A regular expression (RE) is a string representing a set of strings.
Each character in the string usually represents itself, but there are some special characters:
* | asterisk | any string with zero or more chars |
---|---|---|
? | question mark | any single char |
[charset] | square brackets | a single char in the given set |
\ | backslash | treats literally the special char immediately following |
A charset is a string defining a set of characters.
A well formed charset is composed by one or more items, separated by ',' (comma).

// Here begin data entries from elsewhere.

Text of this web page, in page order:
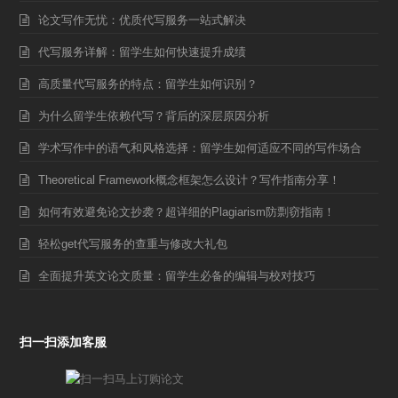
论文写作无忧：优质代写服务一站式解决
代写服务详解：留学生如何快速提升成绩
高质量代写服务的特点：留学生如何识别？
为什么留学生依赖代写？背后的深层原因分析
学术写作中的语气和风格选择：留学生如何适应不同的写作场合
Theoretical Framework概念框架怎么设计？写作指南分享！
如何有效避免论文抄袭？超详细的Plagiarism防剽窃指南！
轻松get代写服务的查重与修改大礼包
全面提升英文论文质量：留学生必备的编辑与校对技巧
扫一扫添加客服
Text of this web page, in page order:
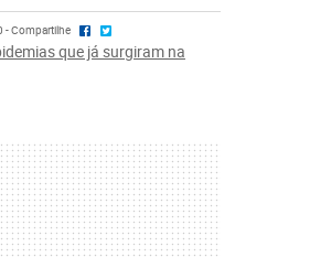
Compartilhe
que já surgiram na
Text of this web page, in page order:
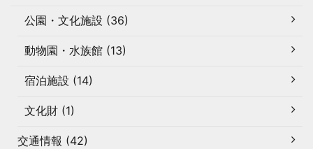
公園・文化施設 (36)
動物園・水族館 (13)
宿泊施設 (14)
文化財 (1)
交通情報 (42)
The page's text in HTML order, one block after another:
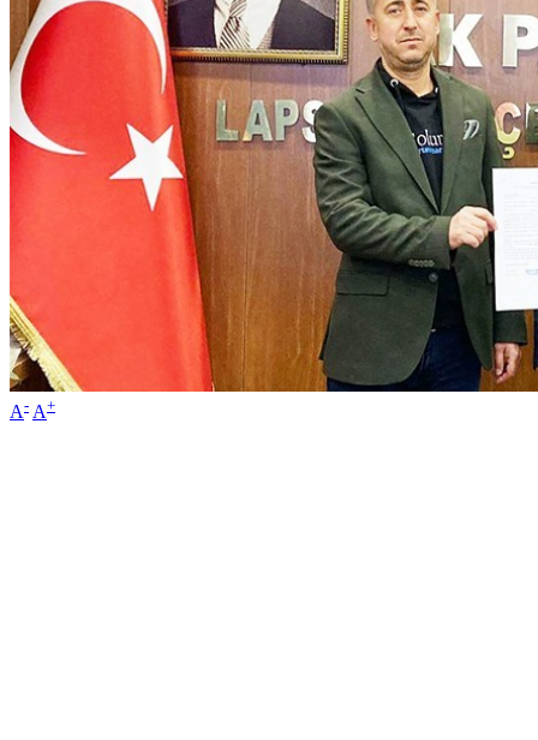
A- A+
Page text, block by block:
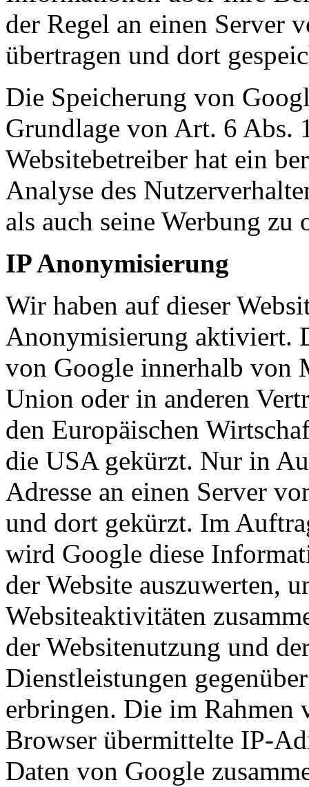
der Regel an einen Server
übertragen und dort
Die Speicherung von
Grundlage von Art. 6 Abs.
Websitebetreiber hat ein
Analyse des
als auch seine Werbung zu
IP Anonymisierung
Wir haben auf dieser
Anonymisierung aktiviert.
von Google innerhalb von
Union oder in anderen
den Europäischen
die USA gekürzt. Nur in
Adresse an einen Server
und dort gekürzt. Im
wird Google diese
der Website auszuwerten,
Websiteaktivitäten
der Websitenutzung und
Dienstleistungen
erbringen. Die im
Browser übermittelte IP-
Daten von Google
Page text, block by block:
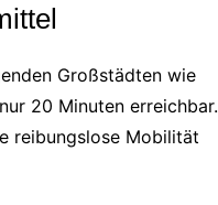
Großstädten wie
20 Minuten erreichbar.
reibungslose Mobilität
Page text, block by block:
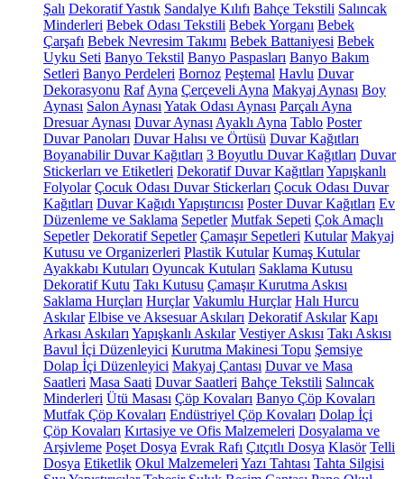
Şalı Dekoratif Yastık Sandalye Kılıfı Bahçe Tekstili Salıncak
Minderleri Bebek Odası Tekstili Bebek Yorganı Bebek
Çarşafı Bebek Nevresim Takımı Bebek Battaniyesi Bebek
Uyku Seti Banyo Tekstil Banyo Paspasları Banyo Bakım
Setleri Banyo Perdeleri Bornoz Peştemal Havlu Duvar
Dekorasyonu Raf Ayna Çerçeveli Ayna Makyaj Aynası Boy
Aynası Salon Aynası Yatak Odası Aynası Parçalı Ayna
Dresuar Aynası Duvar Aynası Ayaklı Ayna Tablo Poster
Duvar Panoları Duvar Halısı ve Örtüsü Duvar Kağıtları
Boyanabilir Duvar Kağıtları 3 Boyutlu Duvar Kağıtları Duvar
Stickerları ve Etiketleri Dekoratif Duvar Kağıtları Yapışkanlı
Folyolar Çocuk Odası Duvar Stickerları Çocuk Odası Duvar
Kağıtları Duvar Kağıdı Yapıştırıcısı Poster Duvar Kağıtları Ev
Düzenleme ve Saklama Sepetler Mutfak Sepeti Çok Amaçlı
Sepetler Dekoratif Sepetler Çamaşır Sepetleri Kutular Makyaj
Kutusu ve Organizerleri Plastik Kutular Kumaş Kutular
Ayakkabı Kutuları Oyuncak Kutuları Saklama Kutusu
Dekoratif Kutu Takı Kutusu Çamaşır Kurutma Askısı
Saklama Hurçları Hurçlar Vakumlu Hurçlar Halı Hurcu
Askılar Elbise ve Aksesuar Askıları Dekoratif Askılar Kapı
Arkası Askıları Yapışkanlı Askılar Vestiyer Askısı Takı Askısı
Bavul İçi Düzenleyici Kurutma Makinesi Topu Şemsiye
Dolap İçi Düzenleyici Makyaj Çantası Duvar ve Masa
Saatleri Masa Saati Duvar Saatleri Bahçe Tekstili Salıncak
Minderleri Ütü Masası Çöp Kovaları Banyo Çöp Kovaları
Mutfak Çöp Kovaları Endüstriyel Çöp Kovaları Dolap İçi
Çöp Kovaları Kırtasiye ve Ofis Malzemeleri Dosyalama ve
Arşivleme Poşet Dosya Evrak Rafı Çıtçıtlı Dosya Klasör Telli
Dosya Etiketlik Okul Malzemeleri Yazı Tahtası Tahta Silgisi
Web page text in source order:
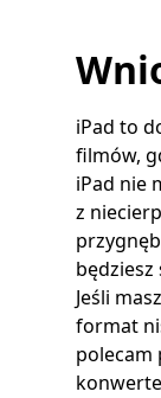
iPad to
filmów,
iPad nie
z
Jeśli
format
polecam

If no operator is specified the resulting charset is built by adding items (union).
Each character in the charset definition usually represents itself, but there are some special characters.
, | comma | item separator |
---|---|---|
! | bang | not operator, only at item beginning: add the complementary charset |
- | dash | minus operator, only at item beginning: subtract characters from set |
- | dash | range operator, between two chars |
\ | backslash | treats literally the special char immediately following |
An expression of regular expressions (REE) is an expression whose terms are regular expressions, with the following operators, from higher priority to lower:
() | brackets | contains a subexpression, nesting allowed |
---|---|---|
! | bang | NOT |
& | ampersand | AND |
| | pipe | OR |
\ | backslash | treats literally the special char immediately following |
Examples:
REE | meaning |
---|---|
a* | any string starting with 'a' |
*z | any string ending with 'z' |
a*m*z | any string starting with 'a', containing at least one 'm', ending with 'z' |
??? | any three characters long string |
[AEIOU] | an uppercase vowel |
[A-Z,-AEIOU] | an uppercase consonant |
[!AEIOU] | any character except uppercase vowels |
[0123456789] | a decimal digit, same as [0-9] |
[0-9A-Fa-f] | a hexadecimal digit, same as [0-9,A-F,a-f] |
[A-Z,a-z] | an alphabetic character, uppercase or lowercase |
!*j* | any string NOT containing a 'j' |
?*@?*.?* | a well formed email address |
s??|(*m*&?????) | a three characters long string starting with 's' OR a five characters long string containing a 'm' |